At 3 P.M., Mrs. Martinez de Hoz came to
call and take Mama, Mamie and me, in her carriage, to a polo match in
Hurlingham Park, a most beautiful place. There was a band of military music and
a great, but very select crowd of people.
Mrs. M. de Hoz is simply bewitching and
I think one of the most beautiful women I ever met. She is a brunette with a
very white pale complexion, exquisite features and oh! best of all, such
charming manners.
A Spanish lady, who has married an
Englishman, & her two sons were introduced—Messrs. Shore, if I remember
rightly.

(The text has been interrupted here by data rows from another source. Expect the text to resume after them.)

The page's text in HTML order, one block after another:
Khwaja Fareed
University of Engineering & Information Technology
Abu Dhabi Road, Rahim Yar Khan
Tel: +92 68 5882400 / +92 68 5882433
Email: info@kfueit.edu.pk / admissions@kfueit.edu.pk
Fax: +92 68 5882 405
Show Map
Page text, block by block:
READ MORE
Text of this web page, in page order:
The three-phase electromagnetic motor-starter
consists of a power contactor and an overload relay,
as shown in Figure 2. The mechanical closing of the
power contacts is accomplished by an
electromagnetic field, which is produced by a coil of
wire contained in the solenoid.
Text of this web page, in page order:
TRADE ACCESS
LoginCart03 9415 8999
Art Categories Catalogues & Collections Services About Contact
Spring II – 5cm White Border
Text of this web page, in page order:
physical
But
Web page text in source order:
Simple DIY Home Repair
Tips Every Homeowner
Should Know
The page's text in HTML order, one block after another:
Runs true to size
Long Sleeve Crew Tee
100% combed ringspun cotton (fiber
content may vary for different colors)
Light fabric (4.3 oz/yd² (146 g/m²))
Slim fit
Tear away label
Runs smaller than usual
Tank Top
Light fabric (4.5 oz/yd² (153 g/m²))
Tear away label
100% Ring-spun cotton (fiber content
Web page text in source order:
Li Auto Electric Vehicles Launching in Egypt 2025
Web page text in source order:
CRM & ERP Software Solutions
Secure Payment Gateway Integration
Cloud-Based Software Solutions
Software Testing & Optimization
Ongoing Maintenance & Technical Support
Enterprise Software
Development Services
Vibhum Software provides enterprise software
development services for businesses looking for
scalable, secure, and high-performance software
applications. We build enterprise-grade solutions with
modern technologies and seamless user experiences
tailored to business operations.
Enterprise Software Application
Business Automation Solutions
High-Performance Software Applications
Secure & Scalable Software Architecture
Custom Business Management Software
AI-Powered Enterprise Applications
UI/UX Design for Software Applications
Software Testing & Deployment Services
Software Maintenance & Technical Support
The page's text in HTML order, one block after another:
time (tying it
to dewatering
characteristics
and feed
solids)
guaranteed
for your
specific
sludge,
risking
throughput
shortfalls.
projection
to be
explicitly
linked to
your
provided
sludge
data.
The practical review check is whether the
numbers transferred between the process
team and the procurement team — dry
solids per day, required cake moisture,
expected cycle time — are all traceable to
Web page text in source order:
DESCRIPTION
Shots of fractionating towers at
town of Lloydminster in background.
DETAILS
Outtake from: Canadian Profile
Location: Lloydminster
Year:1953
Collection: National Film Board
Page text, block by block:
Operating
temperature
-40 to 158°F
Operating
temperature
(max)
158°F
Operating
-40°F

The young men appeared to be either too embarrassed or too indifferent
to pay Mamie & me much attention. What great babies the English men of
fashion are!
The match did not interest many,
although Mamie and I should have preferred it to looking at the people, if we
had been left in peace. It is very exciting. I imparted my fears of the heavy
mallet hitting the horses’ legs to one Mr. Shaw. He said the best player had
killed a man with the mallet last year. He seemed to think it a matter of very
small importance. In fact, I gathered that a death or two only added to their
reputation as polo players. My companion was a mercenary wretch, in addition to
being so cold blooded, and confessed that, were he the winner of a race, he
would much prefer having a sum of money to the gold cup.
We took tea on the lawn—it was too
enchanting. The pretty coloured garden costumes made a beautiful contrast with
the rich green of the trees & lawn, studded with daisies. We met Martinez
on horseback in Hyde Park on our way home. He rides to perfection. We are quite
in love with dear Martinez.
Delightful News.
We received a letter from Cousin Oscar,
whilst dining, saying he would probably be with us here the 16 or 17 of this
month. We were delighted and so startled. Henry has gone to the theatre with
Martinez & Gibbons. [The next page consists of an outline labeled “Length
of Henry’s boot. 12th June 1880;” the top of a strawberry pasted to
the page, labeled “A strawberry that Mama ate in five bites. London, Royal
Cambridge;” and a small envelope with the notation, “Things I must not forget.”
Inside the envelope is a calling card that reads: Josè Martinez de Hoz, 105
Gloucester Place, Portman Square, W. Also included is a note, in Ada’s hand:
“Doctor Good made me promise in the last private interview I had with him in
Paris, firstly that I would try to make a wedding tour to Paris (& to him);
secondly, that I would write & let him know if I ever had any great trouble
or sorrow. He asked me if I thought I could ever make up my mind to promise my
husband to love and obey him. He has found me averse to making promises of any
sort. I hope my husband will be like him just a little. He is a wonderful man.
He is very fascinating. I think he reads poor little me like an open book.
Perhaps this accounts for my never feeling quite at my ease in his presence.—12
June 80.]
Sunday, 13 June 80. While we were
at breakfast this morning, Martinez brought a note from his Mama to ask us to
lunch at 1.30.
Luncheon with Mrs. M. De Hoz.
Mama, Henry and I went and spent a very
pleasant afternoon, not leaving till 4 P.M. Garcia, the S. American minister, a
young Spanish lady whose name I did not catch, and Gibbons were there and after
luncheon others dropped in, an American lady & the Countess Arscaught,
among others. The young Spanish lady was very sweet and lovely. We had a very
long chat together. What an ideal hostess Mrs. de Hoz makes!
Saturday, 19 June. Mrs. M. de Hoz
called today. Received a letter from Cousin Oscar, who has arrived in
Liverpool.
Sunday, 20 June 80. Henry came back
from Kent today, where he & Martinez have been spending a few days with
Gibbons. Mamie, Henry and I called on Mrs. Martinez. It was her reception day
and there were a great many people there. Saw the Spanish girl whose name is
Almantez.
Monday, 21st June 1880. Moved today to
Charing Cross Hotel.
Arrival of Cousin Oscar.
Cousin Oscar arrived this evening at
8.30 P.M. Henry & Edgar were at the station to meet him. He is looking
well, I think—has really rosy cheeks and does not look older than 22. How funny
it is to see him again.
Tuesday, 22nd June 80. Mrs. Martinez
and Martinez have gone to Paris for two days.
Friday, 25th June. Martinez called today.